I scanned a database table where our application logs exceptional events. Strangely enough I found a lot of ORA-03113 errors "end of file on communications channel". This by itself does not indicate anything. When the system is hung, anybody can kill our application and cause their session to terminate. However they were coming from the same stored procedure in the database. I inspected this stored procedure and found some very suspicious code which does the following:
  • Declares a cursor with a SELECT ... FOR UPDATE clause
  • Loops through the cursor
  • Updates each record
  • Performs a COMMIT and the end of all the updates

Now it appears that multiple users were all hung on this stored procedure. I assumed that the first user to open the cursor would get a lock on all the records (due to the FOR UPDATE). However maybe Oracle only locks the records as the records are fetched from the cursor one by one. And if so, suppose all users were selecting the same records. Furthermore let us assume that some users locked some records, while others locked the rest. This would indeed be a deadlock situation. But I would still expect that Oracle could recognize this and give everybody except the first user an ORA-00060 and kill their locks.

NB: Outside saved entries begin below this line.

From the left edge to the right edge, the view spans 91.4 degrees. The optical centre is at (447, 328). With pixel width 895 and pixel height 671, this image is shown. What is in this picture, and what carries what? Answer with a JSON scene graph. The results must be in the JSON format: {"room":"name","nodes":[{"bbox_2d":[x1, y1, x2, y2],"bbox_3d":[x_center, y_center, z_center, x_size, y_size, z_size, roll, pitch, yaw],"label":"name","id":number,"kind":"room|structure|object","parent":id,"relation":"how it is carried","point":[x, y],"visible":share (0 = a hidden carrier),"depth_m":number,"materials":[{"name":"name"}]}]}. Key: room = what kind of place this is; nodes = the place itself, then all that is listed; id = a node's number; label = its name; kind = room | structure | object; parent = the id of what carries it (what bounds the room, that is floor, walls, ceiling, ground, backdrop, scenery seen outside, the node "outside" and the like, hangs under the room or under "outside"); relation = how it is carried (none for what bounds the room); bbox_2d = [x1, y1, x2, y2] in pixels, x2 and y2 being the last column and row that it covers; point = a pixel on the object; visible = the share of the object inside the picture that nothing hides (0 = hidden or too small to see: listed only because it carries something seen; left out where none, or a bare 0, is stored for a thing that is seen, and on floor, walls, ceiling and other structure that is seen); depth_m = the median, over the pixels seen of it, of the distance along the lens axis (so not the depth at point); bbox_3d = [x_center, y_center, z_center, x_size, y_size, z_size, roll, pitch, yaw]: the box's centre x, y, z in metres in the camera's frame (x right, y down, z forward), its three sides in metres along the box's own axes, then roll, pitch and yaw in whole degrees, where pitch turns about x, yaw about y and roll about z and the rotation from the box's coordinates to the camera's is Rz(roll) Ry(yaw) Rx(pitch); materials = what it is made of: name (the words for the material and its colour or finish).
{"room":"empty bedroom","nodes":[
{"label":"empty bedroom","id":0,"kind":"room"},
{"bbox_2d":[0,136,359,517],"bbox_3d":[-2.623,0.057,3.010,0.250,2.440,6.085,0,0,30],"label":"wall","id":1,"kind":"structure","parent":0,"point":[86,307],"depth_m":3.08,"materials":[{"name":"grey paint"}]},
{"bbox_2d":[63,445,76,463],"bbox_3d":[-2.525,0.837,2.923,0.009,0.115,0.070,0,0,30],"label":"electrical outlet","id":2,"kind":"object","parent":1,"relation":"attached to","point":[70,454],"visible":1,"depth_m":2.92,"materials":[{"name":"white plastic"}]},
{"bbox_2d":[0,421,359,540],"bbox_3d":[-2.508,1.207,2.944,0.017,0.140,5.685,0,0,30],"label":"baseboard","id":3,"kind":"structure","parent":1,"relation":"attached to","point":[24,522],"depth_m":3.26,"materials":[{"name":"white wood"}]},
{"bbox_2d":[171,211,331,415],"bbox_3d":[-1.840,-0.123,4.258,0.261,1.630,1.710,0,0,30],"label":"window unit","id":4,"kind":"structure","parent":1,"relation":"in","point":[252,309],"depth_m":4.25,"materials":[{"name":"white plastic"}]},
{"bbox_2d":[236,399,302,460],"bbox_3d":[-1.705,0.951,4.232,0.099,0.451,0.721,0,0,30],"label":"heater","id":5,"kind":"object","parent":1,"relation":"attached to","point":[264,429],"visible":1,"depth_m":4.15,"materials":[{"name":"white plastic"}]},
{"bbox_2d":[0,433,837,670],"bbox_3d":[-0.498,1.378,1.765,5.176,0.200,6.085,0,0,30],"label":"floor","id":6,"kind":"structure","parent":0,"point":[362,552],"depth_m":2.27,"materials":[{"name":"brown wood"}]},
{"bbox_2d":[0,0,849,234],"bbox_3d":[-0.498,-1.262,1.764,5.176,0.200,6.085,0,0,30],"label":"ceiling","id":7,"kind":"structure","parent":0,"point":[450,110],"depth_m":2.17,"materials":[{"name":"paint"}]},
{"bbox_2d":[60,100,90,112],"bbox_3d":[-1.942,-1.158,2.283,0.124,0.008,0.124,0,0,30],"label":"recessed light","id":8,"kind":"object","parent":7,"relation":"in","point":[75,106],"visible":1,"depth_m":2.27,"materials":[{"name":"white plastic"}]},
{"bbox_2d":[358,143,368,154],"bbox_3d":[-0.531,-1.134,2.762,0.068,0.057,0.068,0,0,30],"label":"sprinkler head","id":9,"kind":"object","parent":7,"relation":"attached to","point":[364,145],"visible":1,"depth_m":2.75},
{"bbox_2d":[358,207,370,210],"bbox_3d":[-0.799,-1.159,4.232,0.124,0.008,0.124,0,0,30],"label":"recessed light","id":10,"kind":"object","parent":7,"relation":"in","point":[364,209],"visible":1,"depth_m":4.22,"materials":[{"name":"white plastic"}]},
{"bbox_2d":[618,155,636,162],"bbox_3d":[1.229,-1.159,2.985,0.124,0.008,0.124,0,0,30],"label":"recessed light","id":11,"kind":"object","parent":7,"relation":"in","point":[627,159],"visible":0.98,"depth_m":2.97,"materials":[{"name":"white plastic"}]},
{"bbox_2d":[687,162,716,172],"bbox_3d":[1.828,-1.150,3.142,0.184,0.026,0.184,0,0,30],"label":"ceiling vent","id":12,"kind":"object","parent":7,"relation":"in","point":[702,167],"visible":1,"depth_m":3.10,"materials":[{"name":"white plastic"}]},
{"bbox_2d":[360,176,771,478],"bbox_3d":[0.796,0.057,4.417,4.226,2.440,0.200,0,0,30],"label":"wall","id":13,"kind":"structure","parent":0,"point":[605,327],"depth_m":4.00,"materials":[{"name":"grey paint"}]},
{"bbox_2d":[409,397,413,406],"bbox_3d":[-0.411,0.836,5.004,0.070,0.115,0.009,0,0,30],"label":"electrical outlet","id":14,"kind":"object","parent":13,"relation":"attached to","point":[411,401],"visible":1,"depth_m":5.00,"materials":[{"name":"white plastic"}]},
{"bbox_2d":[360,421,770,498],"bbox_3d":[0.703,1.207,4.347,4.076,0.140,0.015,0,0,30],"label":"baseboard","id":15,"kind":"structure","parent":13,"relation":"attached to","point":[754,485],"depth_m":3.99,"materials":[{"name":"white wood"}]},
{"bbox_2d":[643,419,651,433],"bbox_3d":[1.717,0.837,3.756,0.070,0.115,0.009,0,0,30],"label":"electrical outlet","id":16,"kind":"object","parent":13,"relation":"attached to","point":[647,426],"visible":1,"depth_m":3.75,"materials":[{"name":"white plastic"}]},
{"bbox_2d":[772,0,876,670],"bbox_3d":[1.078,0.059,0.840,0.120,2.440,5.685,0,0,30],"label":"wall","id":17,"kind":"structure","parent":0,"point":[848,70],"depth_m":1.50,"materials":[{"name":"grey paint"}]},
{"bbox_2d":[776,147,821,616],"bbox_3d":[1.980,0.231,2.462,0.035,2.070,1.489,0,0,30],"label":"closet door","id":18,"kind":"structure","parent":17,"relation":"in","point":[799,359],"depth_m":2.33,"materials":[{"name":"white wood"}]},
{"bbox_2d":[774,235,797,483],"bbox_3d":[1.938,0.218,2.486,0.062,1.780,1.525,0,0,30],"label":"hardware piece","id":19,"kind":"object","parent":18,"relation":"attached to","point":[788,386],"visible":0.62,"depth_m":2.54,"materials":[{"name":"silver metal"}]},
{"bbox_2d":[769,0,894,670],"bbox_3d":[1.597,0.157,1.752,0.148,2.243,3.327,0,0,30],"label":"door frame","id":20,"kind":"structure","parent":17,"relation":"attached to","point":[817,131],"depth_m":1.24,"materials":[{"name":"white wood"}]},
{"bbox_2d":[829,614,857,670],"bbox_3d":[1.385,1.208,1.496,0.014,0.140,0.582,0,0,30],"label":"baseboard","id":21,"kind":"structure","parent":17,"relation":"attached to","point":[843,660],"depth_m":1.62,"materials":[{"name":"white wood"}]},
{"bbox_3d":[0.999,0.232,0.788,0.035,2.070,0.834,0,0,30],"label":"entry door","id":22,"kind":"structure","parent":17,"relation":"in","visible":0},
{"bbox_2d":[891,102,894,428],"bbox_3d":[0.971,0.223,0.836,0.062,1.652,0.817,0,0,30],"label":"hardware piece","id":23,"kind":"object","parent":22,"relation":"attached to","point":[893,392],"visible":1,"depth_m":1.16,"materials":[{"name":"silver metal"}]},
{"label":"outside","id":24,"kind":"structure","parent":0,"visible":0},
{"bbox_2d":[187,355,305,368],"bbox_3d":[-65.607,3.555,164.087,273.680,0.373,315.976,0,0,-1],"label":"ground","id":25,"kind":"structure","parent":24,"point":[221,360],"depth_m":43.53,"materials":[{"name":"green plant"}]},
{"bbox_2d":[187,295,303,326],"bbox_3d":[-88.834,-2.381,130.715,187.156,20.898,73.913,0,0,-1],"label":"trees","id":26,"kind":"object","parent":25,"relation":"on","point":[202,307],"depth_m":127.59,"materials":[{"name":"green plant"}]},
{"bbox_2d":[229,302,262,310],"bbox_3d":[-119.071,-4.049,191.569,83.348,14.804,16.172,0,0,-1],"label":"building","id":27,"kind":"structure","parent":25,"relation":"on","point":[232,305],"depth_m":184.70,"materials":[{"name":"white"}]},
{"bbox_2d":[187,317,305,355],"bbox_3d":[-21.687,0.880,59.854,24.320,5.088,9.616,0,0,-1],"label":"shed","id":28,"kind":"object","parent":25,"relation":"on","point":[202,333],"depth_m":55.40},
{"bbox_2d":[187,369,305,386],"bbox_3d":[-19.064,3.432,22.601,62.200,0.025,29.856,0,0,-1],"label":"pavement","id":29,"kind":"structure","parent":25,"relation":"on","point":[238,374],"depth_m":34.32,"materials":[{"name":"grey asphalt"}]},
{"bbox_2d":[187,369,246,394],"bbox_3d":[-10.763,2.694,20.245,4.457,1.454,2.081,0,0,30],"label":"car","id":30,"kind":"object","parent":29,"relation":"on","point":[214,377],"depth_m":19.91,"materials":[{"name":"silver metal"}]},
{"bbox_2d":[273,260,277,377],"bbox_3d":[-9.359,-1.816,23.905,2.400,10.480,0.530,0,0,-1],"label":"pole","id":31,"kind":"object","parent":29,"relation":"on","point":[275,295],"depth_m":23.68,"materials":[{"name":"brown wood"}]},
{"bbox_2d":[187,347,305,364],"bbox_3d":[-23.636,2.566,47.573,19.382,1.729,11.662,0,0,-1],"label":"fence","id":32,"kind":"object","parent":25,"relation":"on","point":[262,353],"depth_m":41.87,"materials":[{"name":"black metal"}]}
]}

My plan for now is to have a developer simulate the situation where multiple users all execute this stored procedure at the same time. In addition, I want there to be a lot of records to update, thereby increasing the odds that we can conflict with each other's transactions. If this turns out to be the problem, I will (1) get the database guys to configure Oracle to detect this easily, and (2) rewrite the stored procedure to get the locks one record at a time.